The analysis here has involved the fitting of one QTL at a time. Fitting multiple linked or unlinked QTLs may increase the power of detection of QTLs and the precision of the estimation of their map locations. Thus, if there are several QTLs on a chromosome, including a contribution from a candidate gene, the peak LOD score may not occur at the position of the candidate gene. However, LOD scores are expected to be highest, on average, at the positions of marker loci where information is greatest, and this further tempers the weak evidence for the involvement of the candidate genes. An alternative way to carry out the test would be to ignore the positions of candidate genes for QTL mapping purposes, and subsequently infer the LOD scores associated with each candidate gene from the LOD score plot based on map positions relative to the markers. A test of this type has been recently carried out using data from a Drosophila bristle number selection experiment, with a negative result (Nuzhdin et al., 1998). By carrying out the test in this way, there is bias against obtaining a positive result. If markers were extremely dense, the result of the test would not depend on whether or not markers were deliberately chosen to be tightly linked to candidate loci, as long as their map positions relative to the markers were accurately known.
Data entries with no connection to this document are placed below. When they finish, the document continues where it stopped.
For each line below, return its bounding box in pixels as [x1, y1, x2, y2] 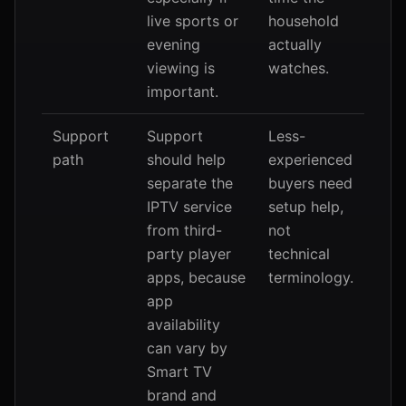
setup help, [268, 198, 343, 216]
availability [147, 315, 220, 333]
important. [147, 82, 218, 101]
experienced [268, 150, 353, 169]
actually [268, 35, 322, 53]
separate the [147, 174, 233, 192]
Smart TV [147, 362, 212, 381]
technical [268, 245, 330, 263]
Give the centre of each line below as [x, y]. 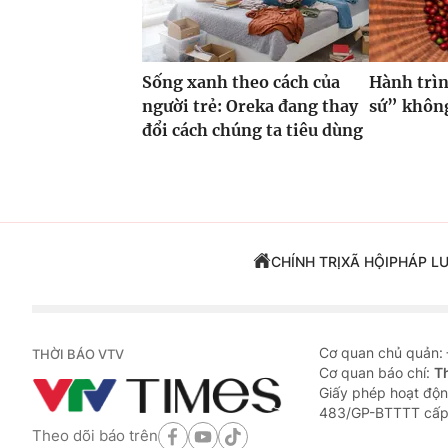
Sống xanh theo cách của [241, 81]
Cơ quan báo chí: [376, 372]
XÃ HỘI [364, 261]
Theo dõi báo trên [95, 436]
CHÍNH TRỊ [305, 261]
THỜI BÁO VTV [78, 353]
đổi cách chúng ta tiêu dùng [252, 129]
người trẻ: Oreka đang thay [250, 105]
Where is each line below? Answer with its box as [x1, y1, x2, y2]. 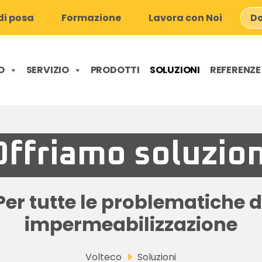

The candidates chosen here are ‘strong’ because they are known from classical genetics to be capable of having large effects on the trait. As our understanding of the basis of the trait improves, the set of mapped candidate genes could include a much larger set of ‘physiological’ candidates. However, a randomization test of the type described would have very little power if a larger set of weaker candidates were used, because LOD score (or equivalent test statistic) is usually too high over much of the genome in an F2 experiment. To increase the power, designs leading to narrower confidence intervals for QTLs, perhaps restricted to target regions of the genome could be carried out (Darvasi, 1998). An alternative way to increase power would be to combine results from several genome-wide surveys for the same or similar traits, but for fatness in mice these have been restricted so far to individual chromosomes (Warden et al., 1995; Taylor & Phillips, 1996, 1997; York et al., 1996).